Effective data pre-processing for AutoML
Document typeConference report
Rights accessOpen Access
Data pre-processing plays a key role in a data analytics process (e.g., supervised learning). It encompasses a broad range of activities that span from correcting errors to selecting the most relevant features for the analysis phase. There is no clear evidence, or rules defined, on how pre-processing transformations (e,g., normalization, discretization, etc.) impact the final results of the analysis. The problem is exacerbated when transformations are combined into pre-processing pipeline prototypes. Data scientists cannot easily foresee the impact of pipeline prototypes and hence require a method to discriminate between them and find the most relevant ones (e.g., with highest positive impact) for their study at hand. Once found, these pipelines can be optimized using AutoML in order to generate executable pipelines (i.e., with parametrized operators for each transformation). In this work, we study the impact of transformations in general, and the impact of transformations when combined together into pipelines. We develop a generic method that allows to find effective pipeline prototypes. Evaluated using Scikit-learn, our effective pipeline prototypes, when optimized, provide results that get 90% of the optimal predictive accuracy in the median, but with a cost that is 24 times smaller.
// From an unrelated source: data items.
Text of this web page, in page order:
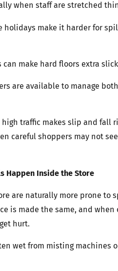
when staff are stretched
holidays make it harder for
can make hard floors extra
are available to manage
traffic makes slip and fall
careful shoppers may not
Happen Inside the Store
are naturally more prone to
is made the same, and when
hurt.
wet from misting machines

CitationGiovanelli, J.; Bilalli, B.; Abelló, A. Effective data pre-processing for AutoML. A: International Workshop on Design, Optimization, Languages and Analytical Processing of Big Data. "Proceedings of the 23rd International Workshop on Design, Optimization, Languages and Analytical Processing of Big Data (DOLAP): co-located with the 24th International Conference on Extending Database Technology and the 24th International Conference on Database Theory (EDBT/ICDT 2021): Nicosia, Cyprus, March 23, 2021". CEUR-WS.org, 2021, p. 1-10. ISSN 1613-0073.